* _Exercise directions_
Below are records; how many of their lines contain "distance"? Answer with only the number.

#####

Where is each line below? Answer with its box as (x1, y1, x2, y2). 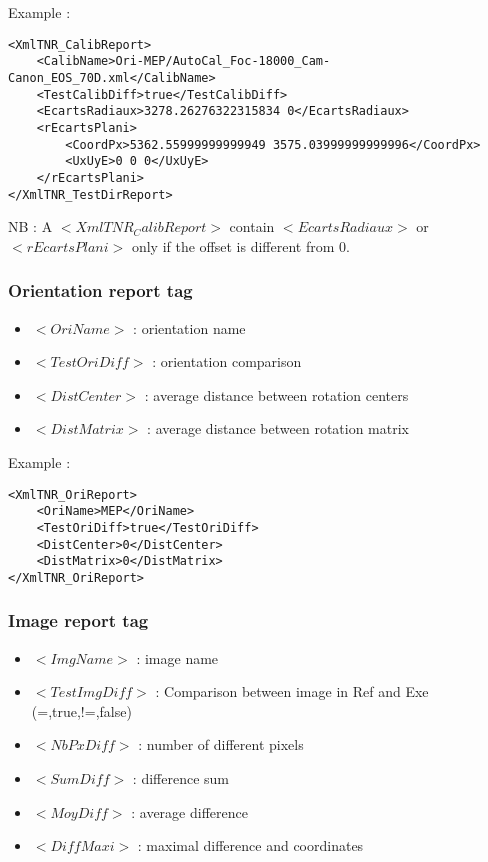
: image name (136, 647, 219, 668)
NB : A (8, 216, 53, 237)
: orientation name (133, 317, 246, 338)
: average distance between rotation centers (144, 384, 409, 405)
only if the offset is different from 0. (131, 235, 350, 256)
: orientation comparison (152, 351, 302, 372)
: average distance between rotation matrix (147, 418, 409, 439)
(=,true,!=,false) (31, 700, 132, 721)

#####

* _Task result_
2